Jan 2, 2011

Blue money


Today's flick was 1972's Blue Money , a movie about a porno movie director who's about to be forced to go out of business due to a police investigation aimed at shutting down every porno movie studio in L.A.


So the story presents us Jim (Alain Patrick) who seems to have accomplished everything a man could ask for  he's married to the beautiful and supportive Lisa (Barbara Mills), has a healthy cute baby, and works a cool gig as the director of hardcore porno fare. Jim's seemingly perfect life starts to fall apart when he has an extramarital fling with yummy blonde Ingrid (Inga Maria) and the local Los Angeles vice cops close in to make a bust. 




Director Patrick and screenwriter Nick Boretz offer a fascinatingly stark, gritty and seamy behind-the-scenes peek at the funky early 70's smut cinema trade. 

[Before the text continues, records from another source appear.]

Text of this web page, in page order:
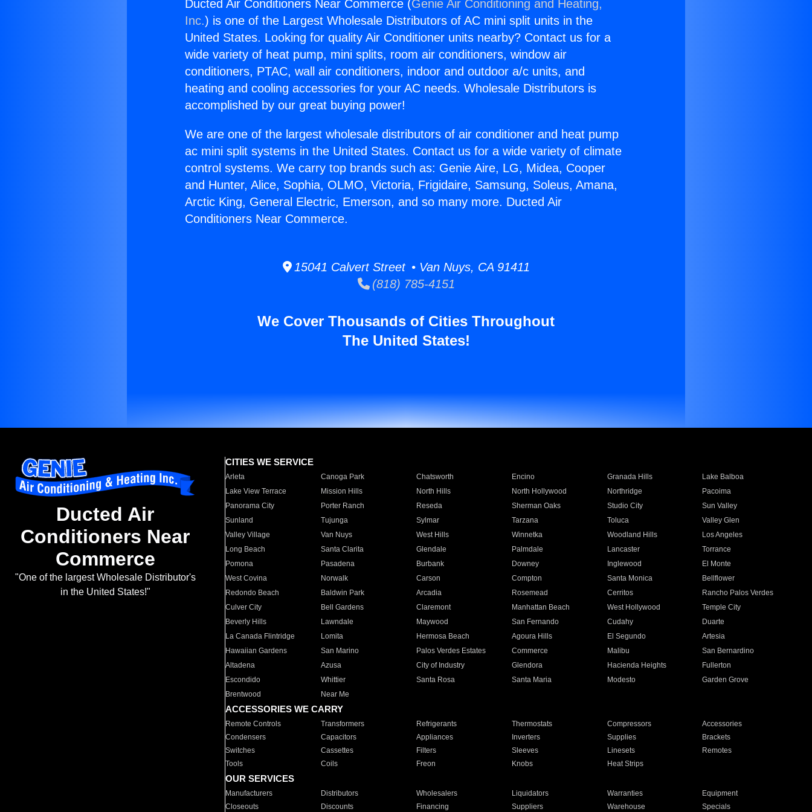
Ducted Air Conditioners Near Commerce (Genie Air Conditioning and Heating,
Inc.) is one of the Largest Wholesale Distributors of AC mini split units in the
United States. Looking for quality Air Conditioner units nearby? Contact us for a
wide variety of heat pump, mini splits, room air conditioners, window air
conditioners, PTAC, wall air conditioners, indoor and outdoor a/c units, and
heating and cooling accessories for your AC needs. Wholesale Distributors is
accomplished by our great buying power!
We are one of the largest wholesale distributors of air conditioner and heat pump
ac mini split systems in the United States. Contact us for a wide variety of climate
control systems. We carry top brands such as: Genie Aire, LG, Midea, Cooper
and Hunter, Alice, Sophia, OLMO, Victoria, Frigidaire, Samsung, Soleus, Amana,
Arctic King, General Electric, Emerson, and so many more. Ducted Air
Conditioners Near Commerce.
15041 Calvert Street • Van Nuys, CA 91411
(818) 785-4151
We Cover Thousands of Cities Throughout
The United States!
Ducted Air
Conditioners Near
Commerce
"One of the largest Wholesale Distributor's
in the United States!"
CITIES WE SERVICE
Arleta Canoga Park Chatsworth Encino Granada Hills
Lake Balboa
Lake View Terrace
Mission Hills North Hills North Hollywood Northridge
Pacoima
Panorama City
Porter Ranch Reseda Sherman Oaks Studio City
Sun Valley
Sunland
Tujunga Sylmar Tarzana Toluca
Valley Glen
Valley Village
Van Nuys West Hills Winnetka Woodland Hills
Los Angeles
Long Beach
Santa Clarita Glendale Palmdale Lancaster
Torrance
Pomona
Pasadena Burbank Downey Inglewood
El Monte
West Covina
Norwalk Carson Compton Santa Monica
Bellflower
Redondo Beach
Baldwin Park Arcadia Rosemead Cerritos
Rancho Palos Verdes
Culver City
Bell Gardens Claremont Manhattan Beach West Hollywood
Temple City
Beverly Hills
Lawndale Maywood San Fernando Cudahy
Duarte
La Canada Flintridge
Lomita Hermosa Beach Agoura Hills El Segundo
Artesia
Hawaiian Gardens
San Marino Palos Verdes Estates Commerce Malibu
San Bernardino
Altadena
Azusa City of Industry Glendora Hacienda Heights
Fullerton
Escondido
Whittier Santa Rosa Santa Maria Modesto
Garden Grove
Brentwood
Near Me
ACCESSORIES WE CARRY
Remote Controls Transformers Refrigerants Thermostats Compressors
Accessories
Condensers
Capacitors Appliances Inverters Supplies
Brackets
Switches
Cassettes Filters Sleeves Linesets
Remotes
Tools
Coils Freon Knobs Heat Strips
OUR SERVICES
Manufacturers Distributors Wholesalers Liquidators Warranties
Equipment
Closeouts
Discounts Financing Suppliers Warehouse Specials

Although this movie delivers a fair amount of nudity and soft-core sex, it's surprisingly not that trashy or exploitative. In fact, Patrick and Beretz handle the sordid subject matter in an admirably casual, nonjudgmental and matter-of-fact way. Patrick and Mills give engagingly natural performances in the lead roles; they receive sound support from Jeff Gall as shrewd sleazeball producer Mike, Oliver Aubrey as smarmy investor Fatman, Steve Roberson as nervous theater owner Freddie, and Gary Kent as a browbeating vice cop. 70's skinflick starlets Sandy Dempsey, Maria Arnold, Eve Orlon, and Suzanne Fields pop up as various actresses who do what they do in Jim's dirty pictures. R. Michael Stringer's crisp cinematography does the trick. The neatly varied score alternates between melodic acoustic folk and groovy prog-rock. Executive produced by noted adult filmmaker Bob Chinn (he made the famous Johnny Wadd features starring the legendary John Holmes), this offbeat and intriguing unsung sleeper overall sizes up as a more accurate and authentic small scale version of "Boogie Nights."